ABOUT THIS TASK
The listing below is to be duplicated exactly, with every picture omitted.

───── MATERIAL FOR THIS TASK ─────

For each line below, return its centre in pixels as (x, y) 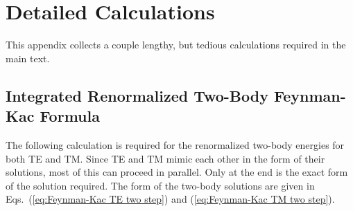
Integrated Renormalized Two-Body (137, 95)
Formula (70, 116)
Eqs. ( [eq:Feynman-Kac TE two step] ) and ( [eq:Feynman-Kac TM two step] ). (170, 199)
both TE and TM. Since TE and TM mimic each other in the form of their (165, 158)
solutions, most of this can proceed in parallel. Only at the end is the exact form (177, 172)
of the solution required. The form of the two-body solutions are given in (160, 185)
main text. (28, 58)
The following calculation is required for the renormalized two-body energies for (175, 144)
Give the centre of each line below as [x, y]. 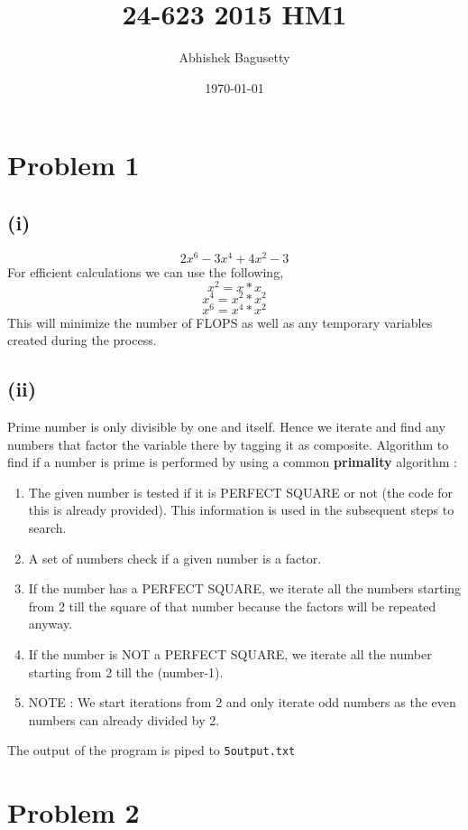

─────

SOLUTION TO THE PROBLEM
For each line below, return its centre in pixels as (x, y) 
Integrated Renormalized Two-Body (137, 95)
Formula (70, 116)
Eqs. ( [eq:Feynman-Kac TE two step] ) and ( [eq:Feynman-Kac TM two step] ). (170, 199)
both TE and TM. Since TE and TM mimic each other in the form of their (165, 158)
solutions, most of this can proceed in parallel. Only at the end is the exact form (177, 172)
of the solution required. The form of the two-body solutions are given in (160, 185)
main text. (28, 58)
The following calculation is required for the renormalized two-body energies for (175, 144)
Give the centre of each line below as [x, y]. 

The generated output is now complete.